Environmental Problems: The ACF River Basin Conflict



            Often when dealing with a particular environmental issue, the process of classification is fairly straightforward, and to the point.  However, in the case of the ACF River Basin, classifying the environmental problem occurring within this region may prove to be quite complicated, and solving this issue may be even more of a challenge.  This may deal with the complexity of this issue, which can make it somewhat difficult to apply it to one distinct classification.  When taking a look at the ACF River Basin conflict, one might even argue that the issue falls under a number of classifications.

            The ACF River Basin conflict, also known as the “tri-state water dispute”, is an environmental problem that involves Florida, Alabama, and Georgia, and the rights they have over two major river basins that are shared by the three states.  This ongoing issue centers on the threats presented by the overconsumption of freshwater in the ACF River Basin, and has been occurring since 1990.  This river basin is not only needed by all three states as a source of drinking water, but also for agriculture, fisheries, as well as energy production, so the issue primarily centers on how to fairly allocate it.  And because this water supply is so heavily relied on by the entire region, these states are also faced with the challenge of conserving it as well.

            The first of the four types of environmental problems mentioned in class includes shared natural resource problems.  This is most likely the best suited classification of the problem involved with the tri-state water dispute, as it essentially describes the issue at hand; the ACF River Basin being the shared natural resource.  However, solving this issue has by no means been easy, as it has been going on for over twenty years.  One potential answer may be to bring in an outside mediator, such as a district court from another state, in order to avoid a biased decision in determining how to best deal with the situation.  The level of demand required by each of the states involved in this conflict makes setting limits for sharing this resource extremely difficult to assess.  

            The second type of environmental problems discussed includes trans-boundary externality problems, and while the issues of the ACF River Basin primarily deal with allocating the water source, this classification may apply in situations where one of the three states significantly pollutes a portion of the river basin.  Such a case might include an accident occurring at a nuclear power plant located within the river basin, or perhaps an incident that negatively impacts its fisheries.  

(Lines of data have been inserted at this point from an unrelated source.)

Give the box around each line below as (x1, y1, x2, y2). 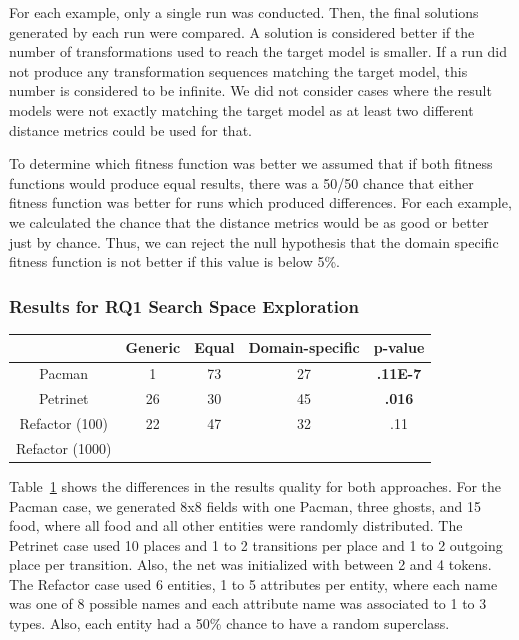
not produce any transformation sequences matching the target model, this (9, 60, 468, 81)
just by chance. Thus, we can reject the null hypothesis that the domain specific (9, 231, 499, 252)
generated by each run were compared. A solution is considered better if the (9, 21, 475, 42)
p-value (373, 337, 425, 358)
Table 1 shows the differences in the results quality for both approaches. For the (9, 475, 502, 496)
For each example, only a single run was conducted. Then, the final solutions (9, 2, 479, 22)
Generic (125, 337, 181, 358)
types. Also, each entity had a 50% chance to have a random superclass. (9, 613, 450, 634)
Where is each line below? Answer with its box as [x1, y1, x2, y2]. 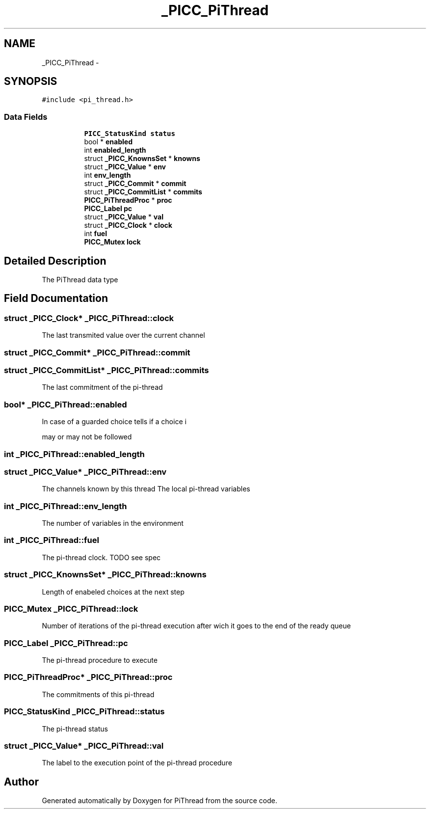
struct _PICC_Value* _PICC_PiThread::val [4, 740, 164, 751]
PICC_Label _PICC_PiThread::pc [4, 638, 128, 648]
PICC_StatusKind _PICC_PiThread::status [4, 706, 165, 717]
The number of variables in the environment [42, 519, 184, 527]
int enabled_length [84, 146, 146, 155]
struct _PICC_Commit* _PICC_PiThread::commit [4, 347, 190, 357]
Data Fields [4, 111, 48, 122]
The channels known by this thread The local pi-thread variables [42, 485, 250, 493]
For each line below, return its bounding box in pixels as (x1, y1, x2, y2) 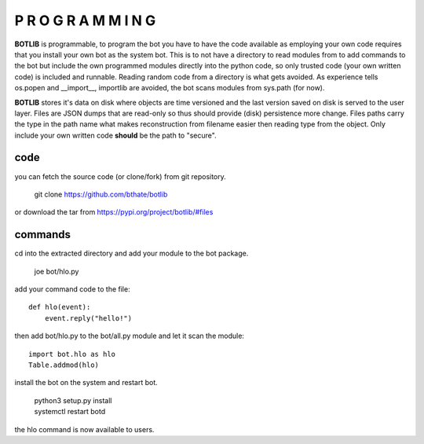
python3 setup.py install (34, 395, 112, 405)
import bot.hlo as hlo (28, 350, 116, 358)
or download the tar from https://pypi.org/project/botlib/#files (14, 207, 214, 217)
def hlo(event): (28, 303, 91, 312)
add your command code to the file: (14, 284, 130, 294)
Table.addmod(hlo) (28, 361, 100, 369)
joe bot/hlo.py (34, 266, 79, 276)
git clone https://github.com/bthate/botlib (34, 189, 168, 199)
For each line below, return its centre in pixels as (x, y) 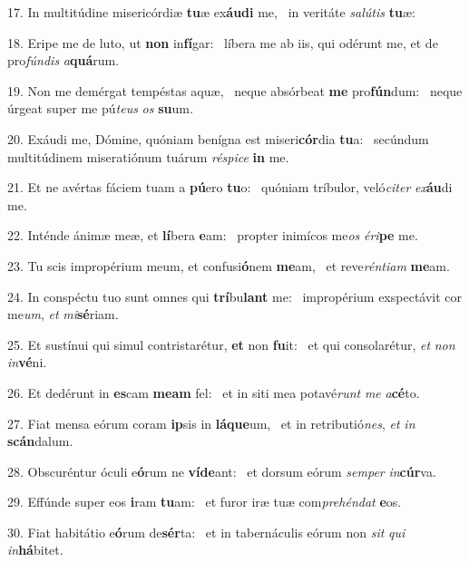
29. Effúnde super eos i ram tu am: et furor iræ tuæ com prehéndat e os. (205, 502)
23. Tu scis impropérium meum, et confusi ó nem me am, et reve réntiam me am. (229, 265)
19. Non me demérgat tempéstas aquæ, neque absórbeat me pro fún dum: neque (235, 90)
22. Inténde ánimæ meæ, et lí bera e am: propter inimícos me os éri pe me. (213, 235)
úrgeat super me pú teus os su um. (100, 108)
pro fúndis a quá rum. (64, 60)
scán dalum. (40, 441)
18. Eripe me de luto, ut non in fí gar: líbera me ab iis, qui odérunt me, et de (223, 42)
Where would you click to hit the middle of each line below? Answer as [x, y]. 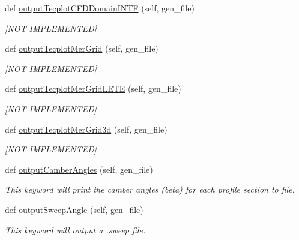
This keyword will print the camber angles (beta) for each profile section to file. [150, 189]
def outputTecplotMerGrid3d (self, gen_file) [86, 129]
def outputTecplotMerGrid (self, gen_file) [82, 48]
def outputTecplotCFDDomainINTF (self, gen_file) [100, 8]
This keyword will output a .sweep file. [75, 229]
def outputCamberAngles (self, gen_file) [79, 169]
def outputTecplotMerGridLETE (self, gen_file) [93, 88]
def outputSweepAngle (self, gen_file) [74, 209]
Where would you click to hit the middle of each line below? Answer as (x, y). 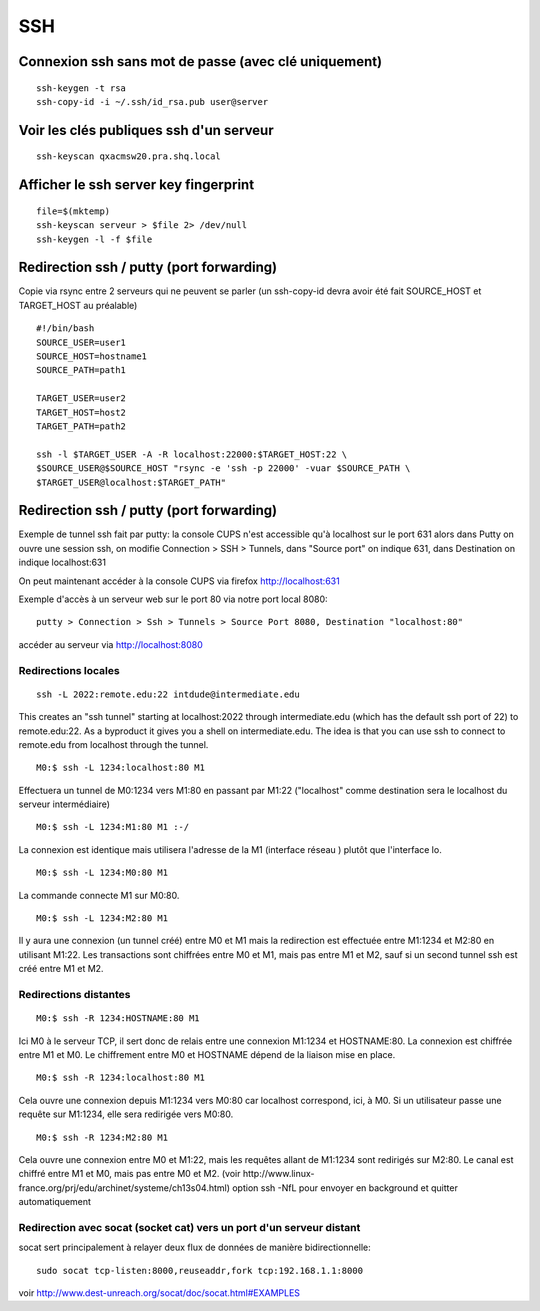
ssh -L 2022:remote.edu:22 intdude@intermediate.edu (168, 694)
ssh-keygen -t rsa (81, 88)
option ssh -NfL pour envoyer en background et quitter (345, 1187)
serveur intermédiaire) (64, 804)
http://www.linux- (278, 1174)
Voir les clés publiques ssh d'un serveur (146, 130)
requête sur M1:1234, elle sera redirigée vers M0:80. (126, 1114)
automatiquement (55, 1202)
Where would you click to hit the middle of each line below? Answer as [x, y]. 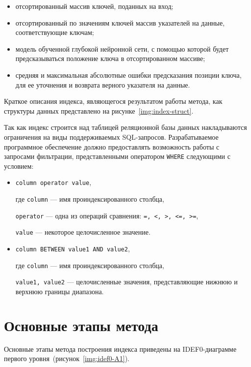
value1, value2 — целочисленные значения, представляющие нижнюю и [126, 282]
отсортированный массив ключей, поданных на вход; [94, 6]
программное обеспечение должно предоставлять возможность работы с [112, 146]
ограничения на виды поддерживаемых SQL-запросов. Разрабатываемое [111, 137]
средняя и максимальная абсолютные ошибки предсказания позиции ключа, [128, 75]
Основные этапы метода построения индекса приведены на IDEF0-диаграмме [120, 349]
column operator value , [53, 182]
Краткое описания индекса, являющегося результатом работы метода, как [113, 101]
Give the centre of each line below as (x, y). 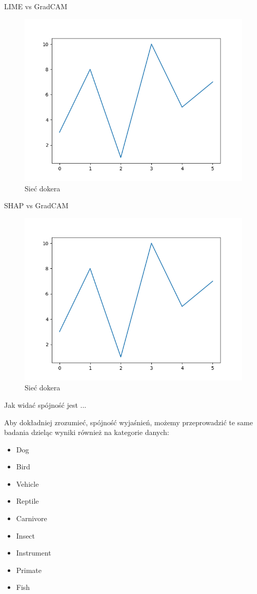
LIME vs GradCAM (36, 6)
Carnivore (32, 518)
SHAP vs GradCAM (36, 205)
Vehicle (27, 483)
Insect (26, 535)
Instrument (34, 553)
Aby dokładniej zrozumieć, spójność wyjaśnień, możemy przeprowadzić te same (128, 422)
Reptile (27, 501)
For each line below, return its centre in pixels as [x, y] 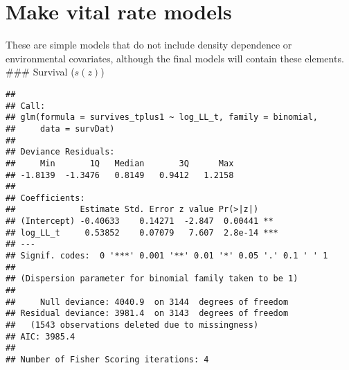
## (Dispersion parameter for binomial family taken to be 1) [152, 279]
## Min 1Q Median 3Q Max [120, 163]
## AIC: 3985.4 [41, 336]
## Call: [26, 106]
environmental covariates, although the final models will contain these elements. [175, 58]
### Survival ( [40, 72]
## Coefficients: [45, 198]
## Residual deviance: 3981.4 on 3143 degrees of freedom [147, 314]
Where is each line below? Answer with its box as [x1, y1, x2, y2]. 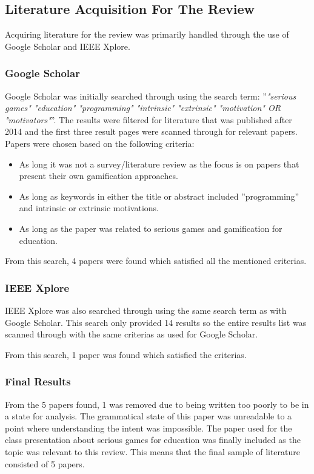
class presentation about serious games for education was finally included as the [5, 433, 301, 446]
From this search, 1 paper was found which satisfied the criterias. [5, 348, 247, 361]
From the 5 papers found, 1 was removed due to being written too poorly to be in [5, 398, 309, 410]
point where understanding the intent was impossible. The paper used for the [5, 421, 292, 434]
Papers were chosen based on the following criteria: [5, 137, 195, 149]
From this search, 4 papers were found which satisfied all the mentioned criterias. [5, 254, 307, 267]
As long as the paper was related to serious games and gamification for [19, 222, 282, 234]
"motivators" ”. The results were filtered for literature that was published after [5, 113, 292, 126]
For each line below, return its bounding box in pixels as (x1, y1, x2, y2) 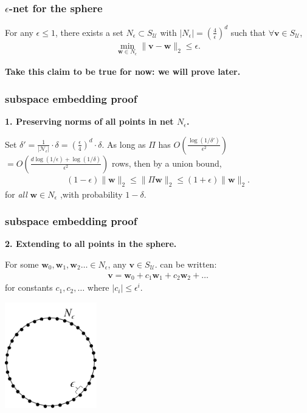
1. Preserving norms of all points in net (5, 115, 174, 128)
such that (230, 26, 266, 38)
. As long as (102, 137, 146, 150)
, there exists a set (55, 26, 123, 38)
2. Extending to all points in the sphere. (5, 237, 177, 250)
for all (5, 187, 27, 200)
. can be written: (154, 258, 217, 271)
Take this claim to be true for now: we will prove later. (5, 65, 241, 78)
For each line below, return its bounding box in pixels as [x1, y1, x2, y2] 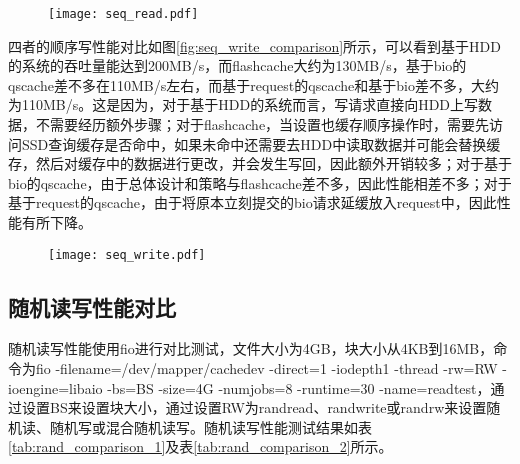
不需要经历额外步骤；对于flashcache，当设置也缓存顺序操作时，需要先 [35, 114, 490, 135]
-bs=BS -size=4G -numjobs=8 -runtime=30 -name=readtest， [107, 377, 491, 398]
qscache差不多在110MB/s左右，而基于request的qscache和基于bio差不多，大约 [8, 74, 499, 95]
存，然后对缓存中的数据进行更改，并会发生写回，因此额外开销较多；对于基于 [8, 153, 512, 174]
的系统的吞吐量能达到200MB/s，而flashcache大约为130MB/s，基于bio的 [8, 55, 467, 76]
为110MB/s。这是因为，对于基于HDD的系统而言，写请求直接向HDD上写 [8, 94, 479, 115]
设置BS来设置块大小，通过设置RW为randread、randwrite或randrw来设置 [21, 397, 487, 418]
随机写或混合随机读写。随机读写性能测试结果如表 [49, 416, 372, 437]
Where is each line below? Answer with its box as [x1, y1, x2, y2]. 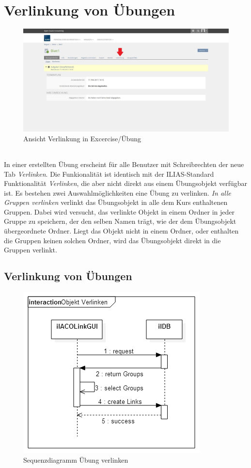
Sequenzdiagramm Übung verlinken [23, 454, 128, 465]
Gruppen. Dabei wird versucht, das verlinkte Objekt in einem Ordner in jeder [4, 206, 235, 217]
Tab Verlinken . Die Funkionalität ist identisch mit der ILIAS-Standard [4, 168, 214, 179]
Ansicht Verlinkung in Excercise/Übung [23, 133, 141, 143]
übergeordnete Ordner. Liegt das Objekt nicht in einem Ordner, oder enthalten [4, 226, 239, 236]
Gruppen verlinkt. [4, 245, 57, 255]
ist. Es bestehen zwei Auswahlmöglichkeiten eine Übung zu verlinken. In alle [4, 187, 231, 198]
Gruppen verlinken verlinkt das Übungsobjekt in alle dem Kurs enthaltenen [4, 197, 228, 207]
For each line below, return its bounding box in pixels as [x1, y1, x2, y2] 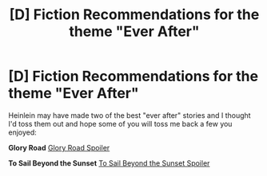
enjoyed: [8, 127, 38, 137]
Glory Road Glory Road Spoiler [8, 143, 110, 152]
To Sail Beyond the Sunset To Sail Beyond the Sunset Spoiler [8, 158, 210, 168]
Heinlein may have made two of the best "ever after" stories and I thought [8, 110, 251, 120]
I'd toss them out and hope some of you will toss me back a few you [8, 119, 233, 128]
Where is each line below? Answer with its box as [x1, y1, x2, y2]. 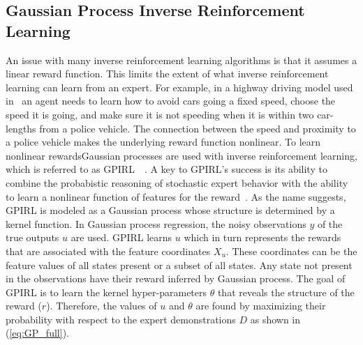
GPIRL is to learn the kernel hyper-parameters [6, 284, 207, 299]
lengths [6, 121, 36, 135]
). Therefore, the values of [46, 298, 157, 313]
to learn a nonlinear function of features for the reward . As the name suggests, [6, 189, 346, 204]
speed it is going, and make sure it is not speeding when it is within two [6, 107, 314, 121]
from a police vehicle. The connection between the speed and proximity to [39, 121, 356, 135]
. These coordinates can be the [225, 243, 357, 258]
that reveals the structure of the [217, 284, 355, 299]
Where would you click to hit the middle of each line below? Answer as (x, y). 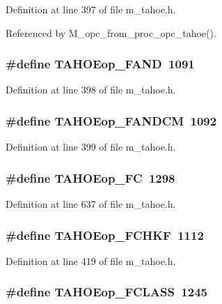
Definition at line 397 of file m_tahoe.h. (91, 9)
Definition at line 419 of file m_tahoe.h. (91, 260)
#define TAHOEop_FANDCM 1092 (111, 120)
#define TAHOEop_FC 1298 (90, 177)
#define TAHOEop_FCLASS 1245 (106, 292)
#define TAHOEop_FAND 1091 (100, 64)
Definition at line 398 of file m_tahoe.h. (91, 90)
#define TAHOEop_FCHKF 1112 (105, 235)
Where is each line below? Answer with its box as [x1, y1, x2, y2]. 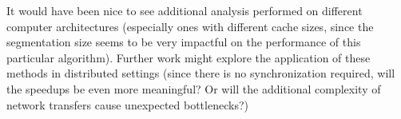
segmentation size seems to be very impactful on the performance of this [6, 34, 361, 50]
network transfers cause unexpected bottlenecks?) [6, 96, 248, 113]
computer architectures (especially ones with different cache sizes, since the [6, 18, 374, 34]
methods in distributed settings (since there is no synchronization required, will [6, 65, 395, 81]
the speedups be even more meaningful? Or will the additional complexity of [6, 80, 381, 97]
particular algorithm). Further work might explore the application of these [6, 49, 371, 65]
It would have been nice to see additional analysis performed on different [6, 2, 363, 18]
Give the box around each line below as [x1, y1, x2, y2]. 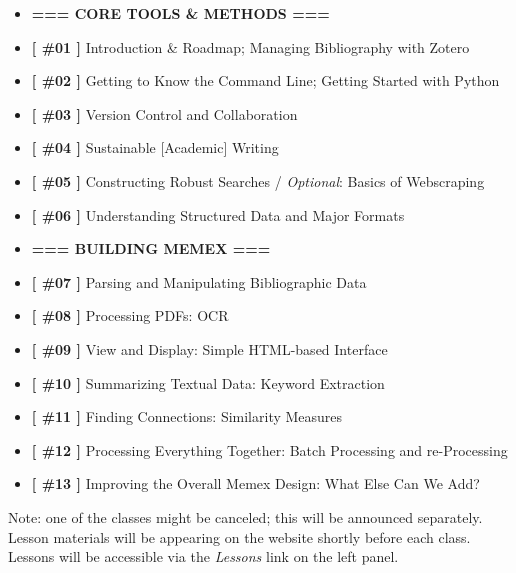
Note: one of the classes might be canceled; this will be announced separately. [8, 506, 483, 527]
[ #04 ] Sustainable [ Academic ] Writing [31, 137, 279, 158]
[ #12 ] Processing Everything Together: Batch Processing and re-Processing [31, 439, 508, 460]
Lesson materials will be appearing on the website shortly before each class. [8, 526, 471, 547]
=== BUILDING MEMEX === [31, 238, 271, 259]
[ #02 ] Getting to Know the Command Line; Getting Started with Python [31, 70, 500, 91]
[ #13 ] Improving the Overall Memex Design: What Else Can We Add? [31, 473, 480, 494]
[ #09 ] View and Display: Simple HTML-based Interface [31, 338, 388, 359]
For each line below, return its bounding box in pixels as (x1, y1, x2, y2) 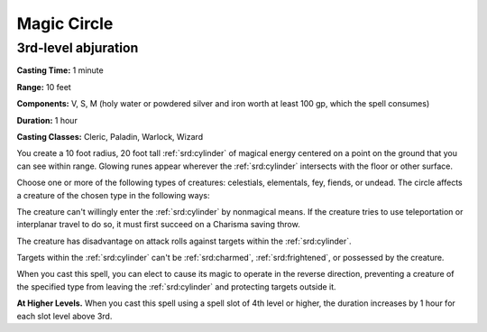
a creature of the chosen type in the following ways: (16, 189, 210, 200)
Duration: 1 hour (16, 115, 78, 125)
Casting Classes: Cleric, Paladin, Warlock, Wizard (16, 131, 203, 142)
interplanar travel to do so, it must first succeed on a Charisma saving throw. (16, 219, 301, 230)
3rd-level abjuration (16, 40, 139, 56)
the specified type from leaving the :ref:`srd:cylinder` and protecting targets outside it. (16, 281, 337, 292)
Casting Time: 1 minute (16, 65, 104, 76)
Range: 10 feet (16, 81, 71, 92)

            While the tri-state river dispute does not fall under the classification of a linked issue problem, it in some way represents a global commons problem on a much smaller scale. This is simply due to the fact that a number of states with separate jurisdictions are all consuming a single “common” resource.  The issues regarding the ACF River Basin can be applied to the tragedy of the commons in that a number of separate entities are all consuming more water than they should be, which in turn will negatively impact all of them in the long term.  Using this classification, however, would probably still not be the most appropriate means of identifying this particular issue.

            Although one could make the argument that the ACF River Basin conflict can take on multiple classifications, it is probably most accurately described as a shared resource problem.  This is not only the simplest classification for this issue, but the one that best suits it as well.  However, finding a solution to this environmental problem is still an uncertain and ongoing process that many take many more years to resolve.